Sun Bin (died 316 BC) was a Chinese general, military strategist, and writer who lived during the Warring States period of Chinese history. A supposed descendant of Sun Tzu, Sun was tutored in military strategy by the hermit Guiguzi. He was accused of treason while serving in the Wei state and was sentenced to face-tattooing (criminal branding) and had his kneecaps removed (trad. 臏, sim. 膑, pinyin: bìn), permanently crippling him. Sun escaped from Wei later and rose to prominence in the Qi state, by serving as a military strategist and commander. He led Qi to victory against the Wei state at the Battle of Guiling and Battle of Maling. Sun authored the military treatise Sun Bin's Art of War, which was rediscovered in a 1972 archaeological excavation after being lost for almost 2000 years.

Life

Early life
An alleged descendant of Sun Tzu, Sun Bin was recognized for his brilliance at an early age, while he was still studying military strategy under the tutelage of the hermit Guiguzi. He could recite The Art of War, which made Guiguzi remark that all his other students should look up to Sun Bin as a role model. Pang Juan, a fellow student of Guiguzi, became sworn brothers with Sun. Pang left early and went to serve the Wei state as a military general, making his name after scoring victories in a few battles. Sun Bin, who was still studying with their teacher then, was invited to enter the service of Wei and he became Pang's colleague. However, Pang was secretly jealous of Sun, because he perceived that Sun Bin was more talented, and had learnt more about military strategy from their teacher than he.

Mutilation
Pang Juan framed Sun Bin for treason and reported him to King Hui of Wei, who ordered Sun Bin to be executed.
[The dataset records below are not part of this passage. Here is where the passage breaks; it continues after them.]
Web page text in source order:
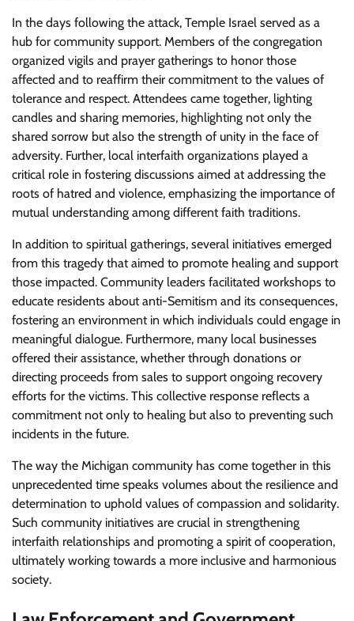
In the days following the attack, Temple Israel served as a
hub for community support. Members of the congregation
organized vigils and prayer gatherings to honor those
affected and to reaffirm their commitment to the values of
tolerance and respect. Attendees came together, lighting
candles and sharing memories, highlighting not only the
shared sorrow but also the strength of unity in the face of
adversity. Further, local interfaith organizations played a
critical role in fostering discussions aimed at addressing the
roots of hatred and violence, emphasizing the importance of
mutual understanding among different faith traditions.
In addition to spiritual gatherings, several initiatives emerged
from this tragedy that aimed to promote healing and support
those impacted. Community leaders facilitated workshops to
educate residents about anti-Semitism and its consequences,
fostering an environment in which individuals could engage in
meaningful dialogue. Furthermore, many local businesses
offered their assistance, whether through donations or
directing proceeds from sales to support ongoing recovery
efforts for the victims. This collective response reflects a
commitment not only to healing but also to preventing such
incidents in the future.
The way the Michigan community has come together in this
unprecedented time speaks volumes about the resilience and
determination to uphold values of compassion and solidarity.
Such community initiatives are crucial in strengthening
interfaith relationships and promoting a spirit of cooperation,
ultimately working towards a more inclusive and harmonious
society.
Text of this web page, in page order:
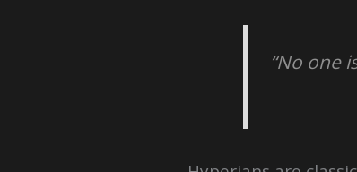
“No one
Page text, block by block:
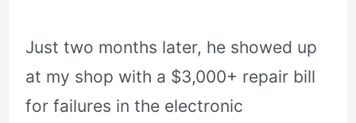
Just two months later, he showed up
at my shop with a $3,000+ repair bill
for failures in the electronic
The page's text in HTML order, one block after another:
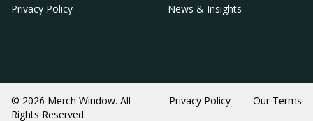
Privacy Policy
News & Insights
© 2026 Merch Window. All
Rights Reserved.
Privacy Policy Our Terms
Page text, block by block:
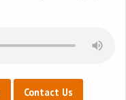
Contact Us
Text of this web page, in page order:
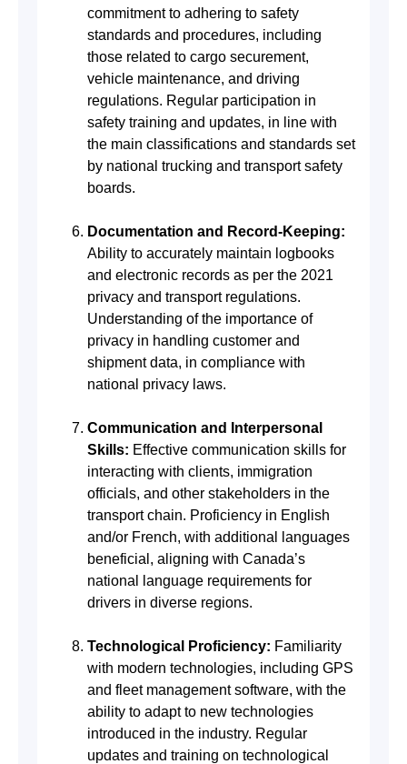
commitment to adhering to safety
standards and procedures, including
those related to cargo securement,
vehicle maintenance, and driving
regulations. Regular participation in
safety training and updates, in line with
the main classifications and standards set
by national trucking and transport safety
boards.
Documentation and Record-Keeping:
Ability to accurately maintain logbooks
and electronic records as per the 2021
privacy and transport regulations.
Understanding of the importance of
privacy in handling customer and
shipment data, in compliance with
national privacy laws.
Communication and Interpersonal
Skills: Effective communication skills for
interacting with clients, immigration
officials, and other stakeholders in the
transport chain. Proficiency in English
and/or French, with additional languages
beneficial, aligning with Canada’s
national language requirements for
drivers in diverse regions.
Technological Proficiency: Familiarity
with modern technologies, including GPS
and fleet management software, with the
ability to adapt to new technologies
introduced in the industry. Regular
updates and training on technological
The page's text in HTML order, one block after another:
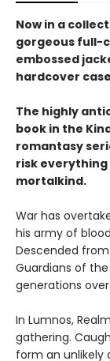
Now in a
gorgeous full-
embossed
hardcover
The highly
book in the
romantasy
risk
mortalkind.
War has
his army of
Descended
Guardians of
generations
In Lumnos,
gathering.
form an unlikely
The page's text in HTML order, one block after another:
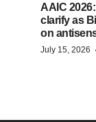
AAIC
clarify as
on
July 15, 2026 ·
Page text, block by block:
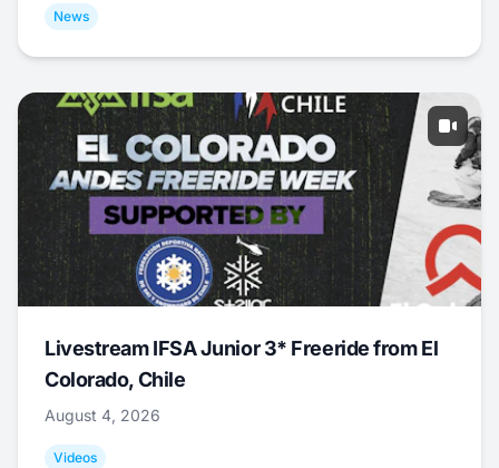
News
Livestream IFSA Junior 3* Freeride from El
Colorado, Chile
August 4, 2026
Videos
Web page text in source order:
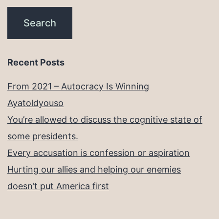
Recent Posts
From 2021 – Autocracy Is Winning
Ayatoldyouso
You’re allowed to discuss the cognitive state of
some presidents.
Every accusation is confession or aspiration
Hurting our allies and helping our enemies
doesn’t put America first
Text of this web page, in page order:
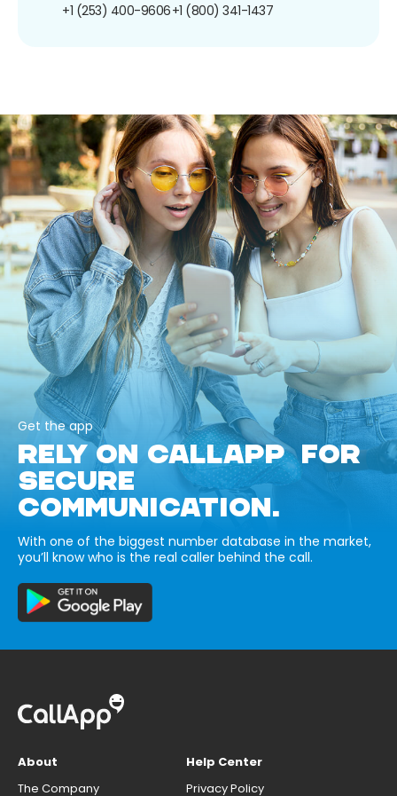
+1 (253) 400-9606+1 (800) 341-1437
Get the app
RELY ON CALLAPP FOR
SECURE
COMMUNICATION.
With one of the biggest number database in the market,
you’ll know who is the real caller behind the call.
About
The Company
Help Center
Privacy Policy
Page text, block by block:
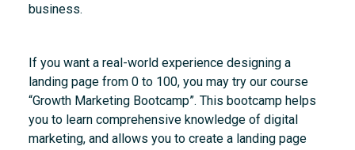
business.
If you want a real-world experience designing a
landing page from 0 to 100, you may try our course
“Growth Marketing Bootcamp”. This bootcamp helps
you to learn comprehensive knowledge of digital
marketing, and allows you to create a landing page
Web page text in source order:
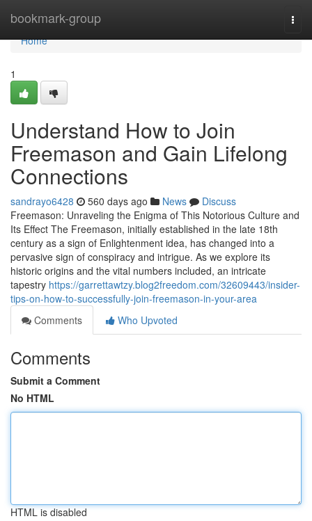
bookmark-group
Home
Home
1
Understand How to Join
Freemason and Gain Lifelong
Connections
sandrayo6428 560 days ago News
Discuss
Freemason: Unraveling the Enigma of This Notorious Culture and
Its Effect The Freemason, initially established in the late 18th
century as a sign of Enlightenment idea, has changed into a
pervasive sign of conspiracy and intrigue. As we explore its
historic origins and the vital numbers included, an intricate
tapestry https://garrettawtzy.blog2freedom.com/32609443/insider-
tips-on-how-to-successfully-join-freemason-in-your-area
Comments
Who Upvoted
Comments
Submit a Comment
No HTML
HTML is disabled
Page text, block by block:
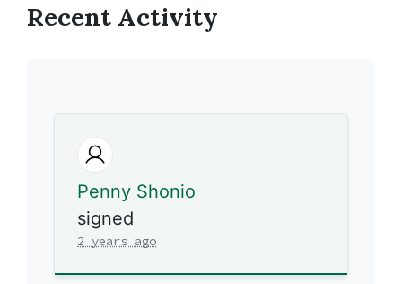
Recent Activity
Penny Shonio
signed
2 years ago
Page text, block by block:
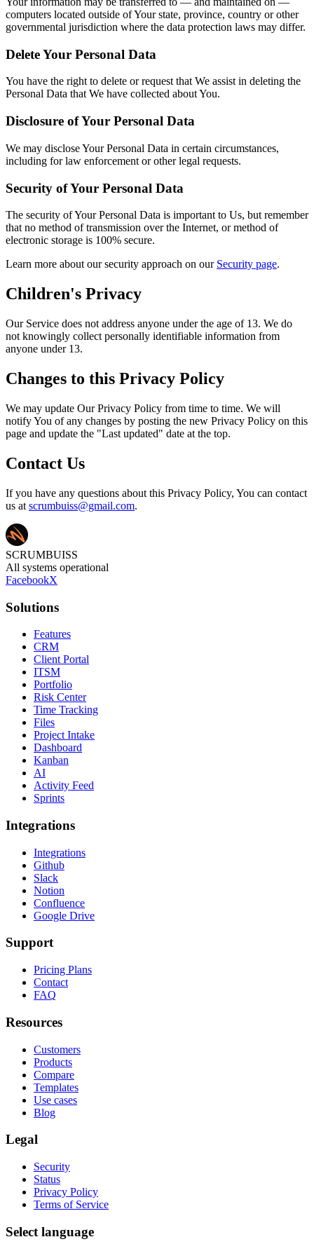
computers located outside of Your state, province, country or other
governmental jurisdiction where the data protection laws may differ.
Delete Your Personal Data
You have the right to delete or request that We assist in deleting the
Personal Data that We have collected about You.
Disclosure of Your Personal Data
We may disclose Your Personal Data in certain circumstances,
including for law enforcement or other legal requests.
Security of Your Personal Data
The security of Your Personal Data is important to Us, but remember
that no method of transmission over the Internet, or method of
electronic storage is 100% secure.
Learn more about our security approach on our Security page.
Children's Privacy
Our Service does not address anyone under the age of 13. We do
not knowingly collect personally identifiable information from
anyone under 13.
Changes to this Privacy Policy
We may update Our Privacy Policy from time to time. We will
notify You of any changes by posting the new Privacy Policy on this
page and update the "Last updated" date at the top.
Contact Us
If you have any questions about this Privacy Policy, You can contact
us at scrumbuiss@gmail.com.
SCRUMBUISS
All systems operational
FacebookX
Solutions
Features
CRM
Client Portal
ITSM
Portfolio
Risk Center
Time Tracking
Files
Project Intake
Dashboard
Kanban
AI
Activity Feed
Sprints
Integrations
Integrations
Github
Slack
Notion
Confluence
Google Drive
Support
Pricing Plans
Contact
FAQ
Resources
Customers
Products
Compare
Templates
Use cases
Blog
Legal
Security
Status
Privacy Policy
Terms of Service
Select language
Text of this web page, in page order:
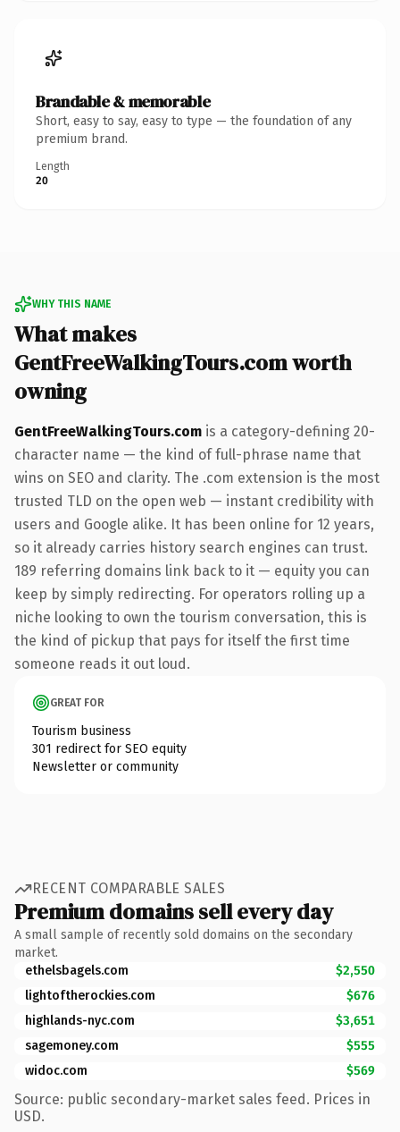
Brandable & memorable
Short, easy to say, easy to type — the foundation of any
premium brand.
Length
20
WHY THIS NAME
What makes
GentFreeWalkingTours.com worth
owning
GentFreeWalkingTours.com is a category-defining 20-
character name — the kind of full-phrase name that
wins on SEO and clarity. The .com extension is the most
trusted TLD on the open web — instant credibility with
users and Google alike. It has been online for 12 years,
so it already carries history search engines can trust.
189 referring domains link back to it — equity you can
keep by simply redirecting. For operators rolling up a
niche looking to own the tourism conversation, this is
the kind of pickup that pays for itself the first time
someone reads it out loud.
GREAT FOR
Tourism business
301 redirect for SEO equity
Newsletter or community
RECENT COMPARABLE SALES
Premium domains sell every day
A small sample of recently sold domains on the secondary
market.
ethelsbagels.com
$2,550
lightoftherockies.com
$676
highlands-nyc.com
$3,651
sagemoney.com
$555
widoc.com
$569
Source: public secondary-market sales feed. Prices in
USD.
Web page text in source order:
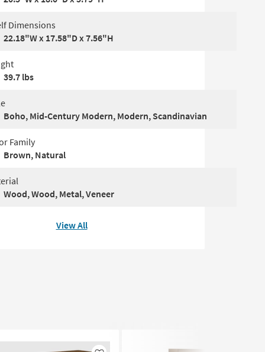
Dimensions
22.18"W x 17.58"D x 7.56"H
39.7 lbs
Boho, Mid-Century Modern, Modern, Scandinavian
Family
Brown, Natural
Wood, Wood, Metal, Veneer
View All
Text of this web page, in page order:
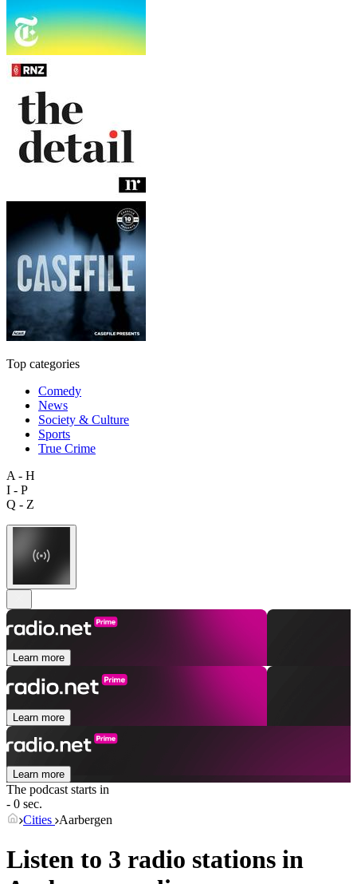
Top categories
Comedy
News
Society & Culture
Sports
True Crime
A - H
I - P
Q - Z
Learn more
Learn more
Learn more
The podcast starts in
- 0 sec.
Cities Aarbergen
Listen to 3 radio stations in
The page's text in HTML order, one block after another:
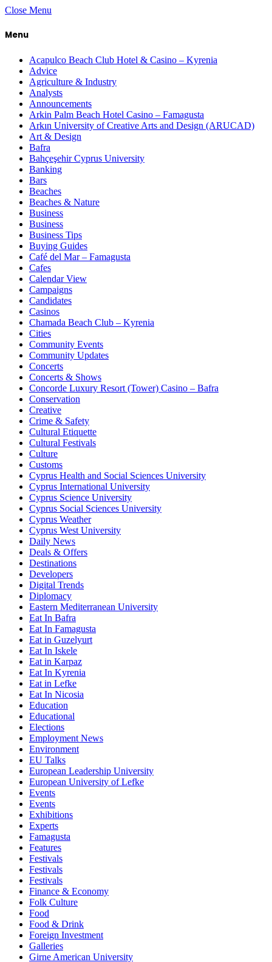
Close Menu
Menu
Acapulco Beach Club Hotel & Casino – Kyrenia
Advice
Agriculture & Industry
Analysts
Announcements
Arkin Palm Beach Hotel Casino – Famagusta
Arkın University of Creative Arts and Design (ARUCAD)
Art & Design
Bafra
Bahçeşehir Cyprus University
Banking
Bars
Beaches
Beaches & Nature
Business
Business
Business Tips
Buying Guides
Café del Mar – Famagusta
Cafes
Calendar View
Campaigns
Candidates
Casinos
Chamada Beach Club – Kyrenia
Cities
Community Events
Community Updates
Concerts
Concerts & Shows
Concorde Luxury Resort (Tower) Casino – Bafra
Conservation
Creative
Crime & Safety
Cultural Etiquette
Cultural Festivals
Culture
Customs
Cyprus Health and Social Sciences University
Cyprus International University
Cyprus Science University
Cyprus Social Sciences University
Cyprus Weather
Cyprus West University
Daily News
Deals & Offers
Destinations
Developers
Digital Trends
Diplomacy
Eastern Mediterranean University
Eat In Bafra
Eat In Famagusta
Eat in Guzelyurt
Eat In Iskele
Eat in Karpaz
Eat In Kyrenia
Eat in Lefke
Eat In Nicosia
Education
Educational
Elections
Employment News
Environment
EU Talks
European Leadership University
European University of Lefke
Events
Events
Exhibitions
Experts
Famagusta
Features
Festivals
Festivals
Festivals
Finance & Economy
Folk Culture
Food
Food & Drink
Foreign Investment
Galleries
Girne American University

Pang pretended to plead for mercy on Sun's behalf, and the king instead condemned Sun to face-tattooing and removal of the kneecaps, effectively branding Sun as a criminal and crippling him for life. Pang pretended to take pity on Sun and treated him well while trying to trick Sun into compiling his knowledge on military strategy into a book, after which Pang could kill him. Sun eventually realized Pang's true intentions and feigned madness. Pang attempted to test whether Sun had really become insane or not, so he had Sun locked up in a pigsty. Sun appeared to enjoy himself there and even consumed animal faeces, calling them delicious. Pang believed that Sun was truly mad and lowered his guard. Sun later escaped from the Wei state with the help of diplomats from the Qi state.

Service in Qi

In the Qi state, Sun Bin became a retainer (guest) in the residence of Tian Ji, a military general. Once, King Wei of Qi invited Tian Ji to a horse racing competition. Sun Bin suggested a strategy to Tian Ji to utilize his horses to best advantage, and Tian won two out of three rounds in the race. The king was impressed with Tian's victory. Tian admitted that he won with the help of Sun Bin, and recommended Sun's talents to the king. King Wei wanted to appoint Sun Bin as the commander of the Qi armies. Sun declined, as his handicap prevented him from riding horseback, and would have a negative effect on the morale of soldiers. Sun was then appointed chief military advisor instead and served as Tian Ji's deputy.

In 354 BC, Wei state attacked the Zhao state, with Pang Juan leading the Wei army. They besieged the Zhao capital city of Handan. Zhao requested help from Qi, and the king of Qi commissioned Sun Bin and Tian Ji to lead an army to help Zhao. Sun Bin proposed the strategy of "besieging Wei to rescue Zhao" and the Qi army attacked the Wei capital city of Daliang (present-day Kaifeng), forcing the Wei army to turn back to save the city and effectively lifting the siege on Handan. The Wei army was ambushed and defeated by the Qi forces at the Battle of Guiling.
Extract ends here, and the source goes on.